EXERCISE REQUIREMENTS - Using the data below, output a verbatim copy of the lines between the one holding "Beverage (358, 93)" and the one holding "shore, a dynamic", inclusive, without any pictures.

RECORDED INFORMATION -
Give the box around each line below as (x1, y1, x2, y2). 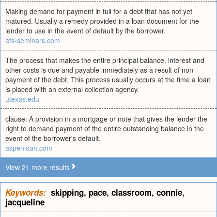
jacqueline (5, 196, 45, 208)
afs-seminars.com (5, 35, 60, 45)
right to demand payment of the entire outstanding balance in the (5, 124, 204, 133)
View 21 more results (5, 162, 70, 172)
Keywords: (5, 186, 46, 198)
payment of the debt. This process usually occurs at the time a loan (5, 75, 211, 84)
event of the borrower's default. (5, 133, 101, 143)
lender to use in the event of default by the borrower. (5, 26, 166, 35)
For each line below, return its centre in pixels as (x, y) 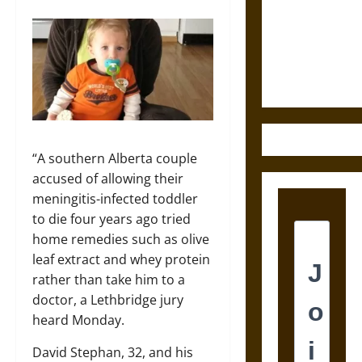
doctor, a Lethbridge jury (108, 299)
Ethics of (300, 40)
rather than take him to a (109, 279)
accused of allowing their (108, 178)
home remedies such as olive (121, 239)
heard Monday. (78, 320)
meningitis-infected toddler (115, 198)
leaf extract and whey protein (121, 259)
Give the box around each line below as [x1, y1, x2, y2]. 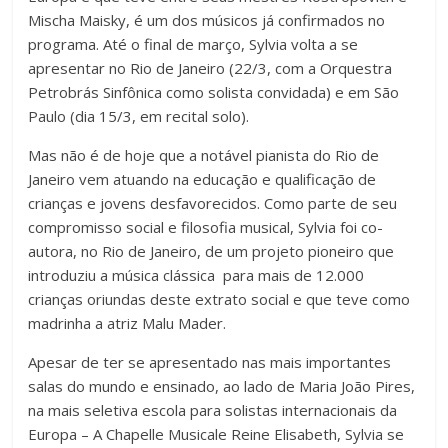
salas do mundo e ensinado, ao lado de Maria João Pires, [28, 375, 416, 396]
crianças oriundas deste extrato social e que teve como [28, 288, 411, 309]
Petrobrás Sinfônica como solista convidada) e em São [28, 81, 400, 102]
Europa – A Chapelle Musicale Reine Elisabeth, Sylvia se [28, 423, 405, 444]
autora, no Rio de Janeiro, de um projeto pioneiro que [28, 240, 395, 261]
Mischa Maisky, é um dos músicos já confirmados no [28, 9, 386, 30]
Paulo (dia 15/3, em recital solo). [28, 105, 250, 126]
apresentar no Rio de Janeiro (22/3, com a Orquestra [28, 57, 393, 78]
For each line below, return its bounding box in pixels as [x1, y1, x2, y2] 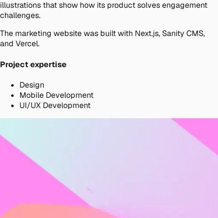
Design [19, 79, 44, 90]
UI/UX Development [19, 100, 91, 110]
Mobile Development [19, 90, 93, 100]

--

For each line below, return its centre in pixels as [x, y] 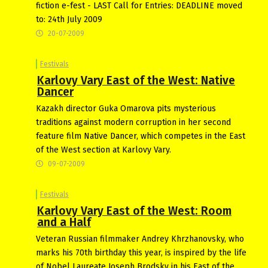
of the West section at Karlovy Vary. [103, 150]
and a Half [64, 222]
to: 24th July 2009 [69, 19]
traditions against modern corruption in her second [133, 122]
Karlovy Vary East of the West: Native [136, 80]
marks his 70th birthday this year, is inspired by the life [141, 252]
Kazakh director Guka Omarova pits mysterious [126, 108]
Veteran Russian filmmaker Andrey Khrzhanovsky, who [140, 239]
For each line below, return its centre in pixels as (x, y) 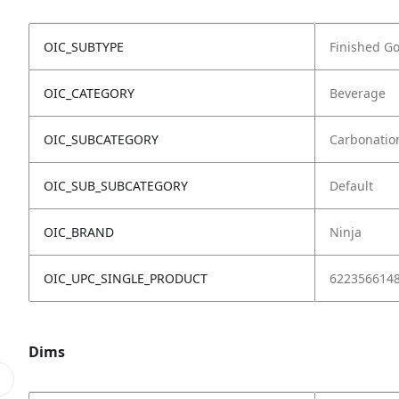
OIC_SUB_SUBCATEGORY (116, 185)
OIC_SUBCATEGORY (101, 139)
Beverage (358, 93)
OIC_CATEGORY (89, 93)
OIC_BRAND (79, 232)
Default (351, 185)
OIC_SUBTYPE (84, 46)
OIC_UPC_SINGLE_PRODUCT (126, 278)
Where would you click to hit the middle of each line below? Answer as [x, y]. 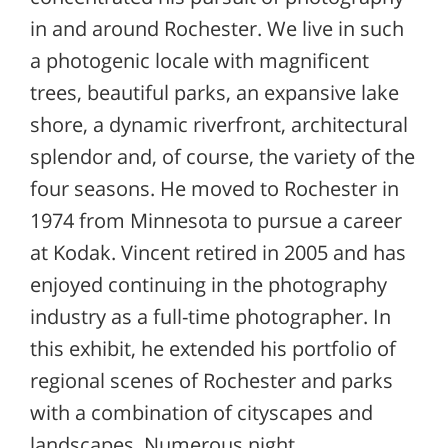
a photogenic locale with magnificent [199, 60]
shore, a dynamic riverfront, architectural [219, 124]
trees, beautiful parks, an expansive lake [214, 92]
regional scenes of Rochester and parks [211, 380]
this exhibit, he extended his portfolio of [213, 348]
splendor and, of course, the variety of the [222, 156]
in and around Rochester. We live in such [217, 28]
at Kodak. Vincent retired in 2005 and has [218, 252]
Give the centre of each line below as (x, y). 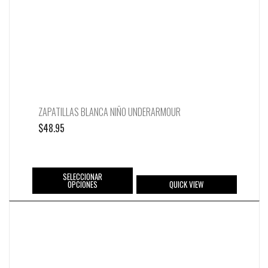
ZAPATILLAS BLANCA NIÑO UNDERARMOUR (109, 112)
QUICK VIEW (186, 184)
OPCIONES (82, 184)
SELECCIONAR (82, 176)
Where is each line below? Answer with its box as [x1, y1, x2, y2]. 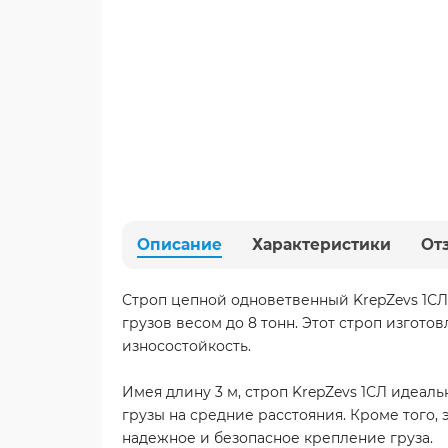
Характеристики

YOUR SOLUTION -
Beverage (358, 93)
OIC_CATEGORY (89, 93)
OIC_BRAND (79, 232)
Default (351, 185)
OIC_SUBTYPE (84, 46)
OIC_UPC_SINGLE_PRODUCT (126, 278)
Where would you click to hit the middle of each line below? Answer as [x, y]. 
a photogenic locale with magnificent [199, 60]
shore, a dynamic riverfront, architectural [219, 124]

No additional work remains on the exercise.